Work instruction — Return only the tail of the data below, word for word: the line with "Local testing [51, 311]" and each line after it through the final one.

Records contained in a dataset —
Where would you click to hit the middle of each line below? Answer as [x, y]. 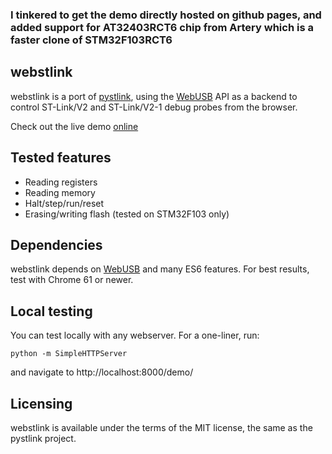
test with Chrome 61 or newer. [72, 280]
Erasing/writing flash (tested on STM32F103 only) [127, 214]
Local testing [51, 311]
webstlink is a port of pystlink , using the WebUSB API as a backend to [154, 96]
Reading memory [60, 192]
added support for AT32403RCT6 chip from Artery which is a [162, 27]
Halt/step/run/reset [64, 203]
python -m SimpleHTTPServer [69, 354]

Task output —
Local testing [51, 311]
webstlink is a port of pystlink , using the WebUSB API as a backend to [154, 96]
Reading memory [60, 192]
added support for AT32403RCT6 chip from Artery which is a [162, 27]
Halt/step/run/reset [64, 203]
python -m SimpleHTTPServer [69, 354]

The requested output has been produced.